Emploi: Il faut un plan d’action!

Avant les élections, Verhofstadt avait promis, dans son inimitable style «optimiste», de créer 200.000 emplois pendant cette législature. Le maigre résultat de la Conférence sur l’Emploi – seulement 60.000 emplois et uniquement par une baisse générale des charges salariales et l’instauration de chèques-services – montre le petit jeu de poker menteur de Verhofstadt. Il n’a plus un seul atout en mains.

Stef Saliën

3.000 emplois vont passer à la trappe à Ford Genk. La fermeture à Genk de la ligne de production du modèle Ford Transit provoquera de solides pertes d’emplois chez les sous-traitants. Rien que dans les entreprises de transport et de nettoyage qui travaillent pour l’usine de Genk, cela représente plus de 1.100 emplois! En outre l’avenir proche du siège de Genk n’est pas du tout assuré. Il n’y a, pour l’instant, qu’une promesse de la direction d’assembler une nouvelle version de la Ford Mondeo, un modèle qui est déjà vieux de 15 ans. Il sera décidé le 15 novembre de l’installation d’une nouvelle plate-forme de production nécessaire à la production d’autres modèles. En 1992, il y avait encore à Ford Genk 13.864 travailleurs. La CSC estime que l’an dernier plus de 5.000 emplois ont disparu au Limbourg.

A la SNCB, Vinck, le patron des chemins de fer, veut supprimer 4.540 emplois fin 2005: cela concerne 1.098 travailleurs du service d’entretien de l’infrastructure des voies ferrées, 1.088 postes techniques du matériel roulant, 1.055 travailleurs aux guichets et dans les gares ainsi que 284 postes dans les divisions du logement et du nettoyage.

A la Poste, Thys veut diminuer l’effectif de 8.000 unités. L’instauration du système Géoroute fait que le système de tri rend superflu 80% du personnel dans les équipes de nuit. Par la suppression de la deuxième tournée, le nombre de facteurs de tournées va également fortement baisser. Belgacom fait son entrée en bourse en février 2004. La privatisation conduira également à une perte massive d’emplois.

La baisse des charges salariales décidée par le gouvernement n’est pas une solution pour la création d’emplois. La conséquence de la crise économique mondiale est la surcapacité de production qui pousse les capitalistes à réduire leur appareil de production et à fermer les usines. Les gouvernements en Europe ainsi que les directions syndicales ne font rien contre une telle situation.

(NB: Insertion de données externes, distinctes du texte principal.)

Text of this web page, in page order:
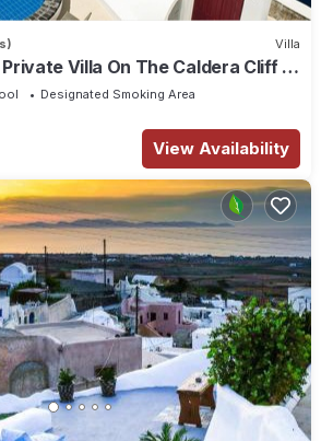
Villa
Villa On The Caldera Cliff In
Designated Smoking Area
View Availability
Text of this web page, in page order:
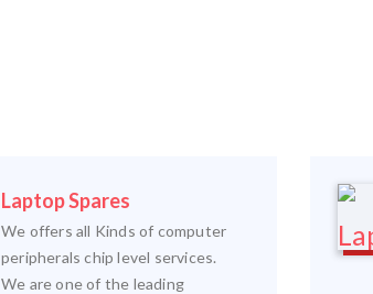
Laptop Spares
We offers all Kinds of computer
peripherals chip level services.
We are one of the leading

Nous avons besoin d’une direction syndicale qui ne se contente pas de négocier des plans sociaux, mais qui organise la lutte pour défendre chaque emploi. C’est dans de tels moments que la solidarité se construit à l’intérieur d’un secteur, d’une région et au besoin nationalement. L’arme de la grève n’est pas faite pour reporter la pression à plus tard, mais pour construire un rapport de force pour gagner. En bref: il faut développer un plan d’action de mobilisation.

Une diminution radicale du temps de travail à 32 heures sans perte de salaire et avec embauche compensatoire est indispensable. Tout comme un arrêt du démantèlement des services publics. Les grandes entreprises qui menacent de licencier ou de fermer doivent être nationalisées. Le gouvernement britannique est mis sous pression par la population pour renationaliser l’exploitation du chemin de fer. Car les privatisations dans les années 90 ont été un désastre: baisse de la qualité du service, dégradation des conditions de travail, catastrophes ferroviaires.

Luttez avec le MAS pour dégager un solide courant combatif dans les syndicats, pour défendre nos droits et nos emplois!